» Task prompt
Leave out the pictures and transcribe the rest of the records exactly.

» Exercise data

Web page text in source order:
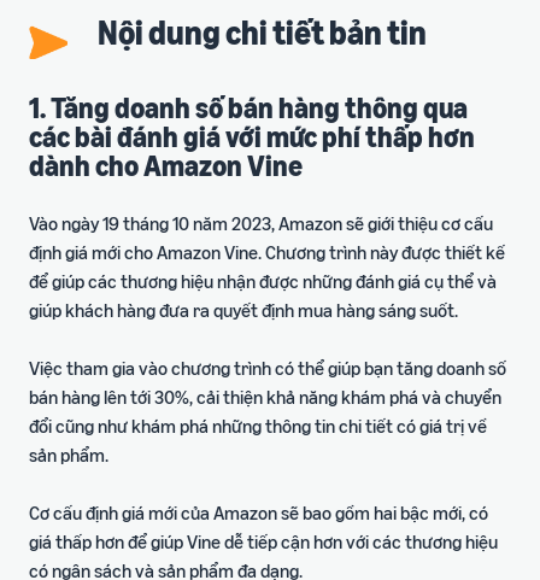
Hướng
Nhà
bán
hàng
Thư viện kiến thức bán
hàng
Cẩm nang hướng dẫn toàn
FBA (Fulfillment By
Amazon)
Dịch vụ Hoàn thiện đơn
hàng bởi Amazon
Đăng ký thương hiệu
Amazon Brand Registry -
Bảo vệ thương hiệu và
Hướng
lập kế
hoạch
doanh
Định hướng kế hoạch qua 5
bước
Lập kế hoạch tài chính
Dự kiến doanh thu và tối ưu
chi phí
Bảng kế hoạch doanh
Biểu mẫu P&L chi tiết
Tài liệu hướng dẫn thực
doanh thu
Tăng
doanh
thu
Công cụ khuyến mãi
(Coupon, Deal)
Công cụ tạo và quản lý
chương trình khuyến mãi
Quảng cáo trên
Amazon
Chiến lược chạy quảng cáo
Đào tạo chuyên sâu cho Nhà
bán hàng từ năm 2
Thanh toán
tài chính
Xem tất cả dịch vụ
Công
cụ
sản phẩm
Tìm kiếm cơ hội sản phẩm
với video, hình ảnh, biểu đồ
so sánh,...
Giải đáp các thắc mắc phổ
biến
Blog
Chia sẻ kiến thức và bí quyết
bán hàng
Tin
tức
- Sự
Hội nghị
Sự kiện gặp gỡ và kết nối
trực tiếp cùng Amazon
Tin tức
Ưu
đãi
10%
ký
Nội dung chi tiết bản tin
1. Tăng doanh số bán hàng thông qua
các bài đánh giá với mức phí thấp hơn
dành cho Amazon Vine
Vào ngày 19 tháng 10 năm 2023, Amazon sẽ giới thiệu cơ cấu
định giá mới cho Amazon Vine. Chương trình này được thiết kế
để giúp các thương hiệu nhận được những đánh giá cụ thể và
giúp khách hàng đưa ra quyết định mua hàng sáng suốt.
Việc tham gia vào chương trình có thể giúp bạn tăng doanh số
bán hàng lên tới 30%, cải thiện khả năng khám phá và chuyển
đổi cũng như khám phá những thông tin chi tiết có giá trị về
sản phẩm.
Cơ cấu định giá mới của Amazon sẽ bao gồm hai bậc mới, có
giá thấp hơn để giúp Vine dễ tiếp cận hơn với các thương hiệu
có ngân sách và sản phẩm đa dạng.

» Your solution
Web page text in source order:
Hướng
Nhà
bán
hàng
Thư viện kiến thức bán
hàng
Cẩm nang hướng dẫn toàn
FBA (Fulfillment By
Amazon)
Dịch vụ Hoàn thiện đơn
hàng bởi Amazon
Đăng ký thương hiệu
Amazon Brand Registry -
Bảo vệ thương hiệu và
Hướng
lập kế
hoạch
doanh
Định hướng kế hoạch qua 5
bước
Lập kế hoạch tài chính
Dự kiến doanh thu và tối ưu
chi phí
Bảng kế hoạch doanh
Biểu mẫu P&L chi tiết
Tài liệu hướng dẫn thực
doanh thu
Tăng
doanh
thu
Công cụ khuyến mãi
(Coupon, Deal)
Công cụ tạo và quản lý
chương trình khuyến mãi
Quảng cáo trên
Amazon
Chiến lược chạy quảng cáo
Đào tạo chuyên sâu cho Nhà
bán hàng từ năm 2
Thanh toán
tài chính
Xem tất cả dịch vụ
Công
cụ
sản phẩm
Tìm kiếm cơ hội sản phẩm
với video, hình ảnh, biểu đồ
so sánh,...
Giải đáp các thắc mắc phổ
biến
Blog
Chia sẻ kiến thức và bí quyết
bán hàng
Tin
tức
- Sự
Hội nghị
Sự kiện gặp gỡ và kết nối
trực tiếp cùng Amazon
Tin tức
Ưu
đãi
10%
ký
Nội dung chi tiết bản tin
1. Tăng doanh số bán hàng thông qua
các bài đánh giá với mức phí thấp hơn
dành cho Amazon Vine
Vào ngày 19 tháng 10 năm 2023, Amazon sẽ giới thiệu cơ cấu
định giá mới cho Amazon Vine. Chương trình này được thiết kế
để giúp các thương hiệu nhận được những đánh giá cụ thể và
giúp khách hàng đưa ra quyết định mua hàng sáng suốt.
Việc tham gia vào chương trình có thể giúp bạn tăng doanh số
bán hàng lên tới 30%, cải thiện khả năng khám phá và chuyển
đổi cũng như khám phá những thông tin chi tiết có giá trị về
sản phẩm.
Cơ cấu định giá mới của Amazon sẽ bao gồm hai bậc mới, có
giá thấp hơn để giúp Vine dễ tiếp cận hơn với các thương hiệu
có ngân sách và sản phẩm đa dạng.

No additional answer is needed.